Records excerpted from a collection:
————

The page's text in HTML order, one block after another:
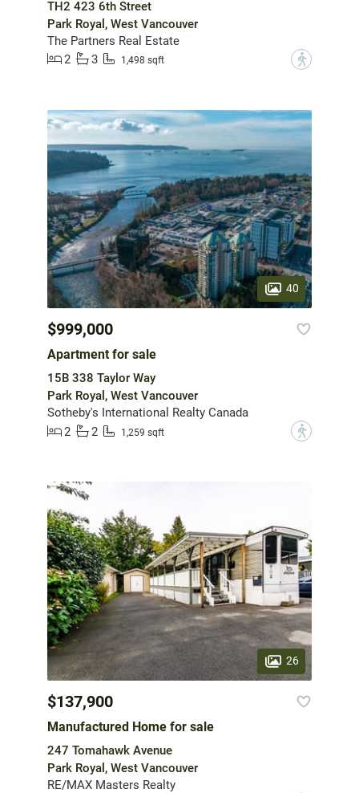
TH2 423 6th Street
Park Royal, West Vancouver
The Partners Real Estate
2
3 1,498 sqft ?
40
$999,000
Apartment for sale
15B 338 Taylor Way
Park Royal, West Vancouver
Sotheby's International Realty Canada
2
2 1,259 sqft ?
26
$137,900
Manufactured Home for sale
247 Tomahawk Avenue
Park Royal, West Vancouver
RE/MAX Masters Realty
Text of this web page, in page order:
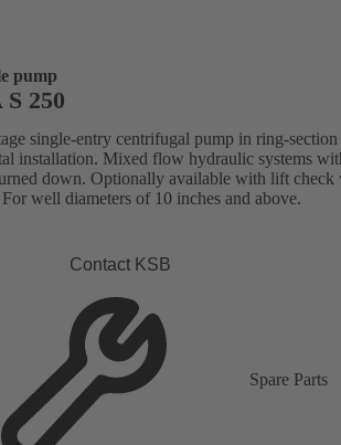
pump
S 250
single-entry centrifugal pump in ring-section
installation. Mixed flow hydraulic systems
down. Optionally available with lift check
well diameters of 10 inches and above.
Contact KSB
Spare Parts
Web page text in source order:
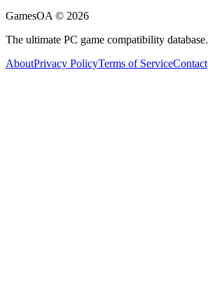
GamesOA © 2026
The ultimate PC game compatibility database.
AboutPrivacy PolicyTerms of ServiceContact
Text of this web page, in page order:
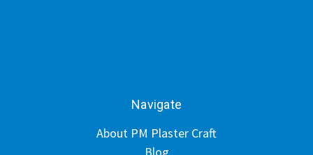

————

Task statement: Transcribe each entry above exactly, apart from the pictures.

Reply to the exercise:
The page's text in HTML order, one block after another:
TH2 423 6th Street
Park Royal, West Vancouver
The Partners Real Estate
2
3 1,498 sqft ?
40
$999,000
Apartment for sale
15B 338 Taylor Way
Park Royal, West Vancouver
Sotheby's International Realty Canada
2
2 1,259 sqft ?
26
$137,900
Manufactured Home for sale
247 Tomahawk Avenue
Park Royal, West Vancouver
RE/MAX Masters Realty
Text of this web page, in page order:
pump
S 250
single-entry centrifugal pump in ring-section
installation. Mixed flow hydraulic systems
down. Optionally available with lift check
well diameters of 10 inches and above.
Contact KSB
Spare Parts
Web page text in source order:
GamesOA © 2026
The ultimate PC game compatibility database.
AboutPrivacy PolicyTerms of ServiceContact
Text of this web page, in page order:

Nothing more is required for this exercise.